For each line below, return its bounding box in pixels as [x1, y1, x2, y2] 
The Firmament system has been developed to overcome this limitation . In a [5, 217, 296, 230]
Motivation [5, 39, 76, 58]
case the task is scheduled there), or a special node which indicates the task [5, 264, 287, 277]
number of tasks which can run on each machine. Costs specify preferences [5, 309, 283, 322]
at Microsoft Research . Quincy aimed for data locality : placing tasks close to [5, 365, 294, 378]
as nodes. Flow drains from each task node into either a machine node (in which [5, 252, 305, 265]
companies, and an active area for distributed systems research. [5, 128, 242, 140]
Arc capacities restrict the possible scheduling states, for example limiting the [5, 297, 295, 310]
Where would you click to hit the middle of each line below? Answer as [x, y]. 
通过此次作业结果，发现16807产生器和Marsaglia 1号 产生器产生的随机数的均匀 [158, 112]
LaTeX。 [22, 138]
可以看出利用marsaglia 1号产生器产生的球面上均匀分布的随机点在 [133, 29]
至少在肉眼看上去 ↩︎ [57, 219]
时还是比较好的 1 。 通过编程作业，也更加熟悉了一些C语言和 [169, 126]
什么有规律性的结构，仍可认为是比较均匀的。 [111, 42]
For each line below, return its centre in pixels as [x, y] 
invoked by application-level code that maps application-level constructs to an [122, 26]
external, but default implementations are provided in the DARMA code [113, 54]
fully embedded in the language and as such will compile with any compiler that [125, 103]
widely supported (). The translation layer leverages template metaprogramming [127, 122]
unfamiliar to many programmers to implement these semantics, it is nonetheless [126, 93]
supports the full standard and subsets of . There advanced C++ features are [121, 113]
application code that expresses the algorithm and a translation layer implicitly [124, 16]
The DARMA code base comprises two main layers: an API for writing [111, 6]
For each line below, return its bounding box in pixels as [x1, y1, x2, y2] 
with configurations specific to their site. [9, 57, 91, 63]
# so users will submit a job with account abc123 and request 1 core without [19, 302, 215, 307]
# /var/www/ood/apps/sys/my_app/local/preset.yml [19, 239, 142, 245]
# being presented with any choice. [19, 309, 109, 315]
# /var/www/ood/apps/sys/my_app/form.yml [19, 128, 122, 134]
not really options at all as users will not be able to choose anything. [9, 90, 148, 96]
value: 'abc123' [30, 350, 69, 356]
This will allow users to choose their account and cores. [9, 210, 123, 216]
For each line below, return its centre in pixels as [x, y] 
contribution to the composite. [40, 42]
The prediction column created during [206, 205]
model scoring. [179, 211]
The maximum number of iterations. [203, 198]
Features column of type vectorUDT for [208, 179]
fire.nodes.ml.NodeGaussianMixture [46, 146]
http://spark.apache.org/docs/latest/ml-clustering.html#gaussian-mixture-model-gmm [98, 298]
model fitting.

__YOUR TASK__: What is needed is an exact copy of the lines from the one containing "The DARMA code base" through the last line of the records, and nothing else.

__WRITTEN ANSWER__:
The DARMA code base comprises two main layers: an API for writing [111, 6]
For each line below, return its bounding box in pixels as [x1, y1, x2, y2] 
with configurations specific to their site. [9, 57, 91, 63]
# so users will submit a job with account abc123 and request 1 core without [19, 302, 215, 307]
# /var/www/ood/apps/sys/my_app/local/preset.yml [19, 239, 142, 245]
# being presented with any choice. [19, 309, 109, 315]
# /var/www/ood/apps/sys/my_app/form.yml [19, 128, 122, 134]
not really options at all as users will not be able to choose anything. [9, 90, 148, 96]
value: 'abc123' [30, 350, 69, 356]
This will allow users to choose their account and cores. [9, 210, 123, 216]
For each line below, return its centre in pixels as [x, y] 
contribution to the composite. [40, 42]
The prediction column created during [206, 205]
model scoring. [179, 211]
The maximum number of iterations. [203, 198]
Features column of type vectorUDT for [208, 179]
fire.nodes.ml.NodeGaussianMixture [46, 146]
http://spark.apache.org/docs/latest/ml-clustering.html#gaussian-mixture-model-gmm [98, 298]
model fitting.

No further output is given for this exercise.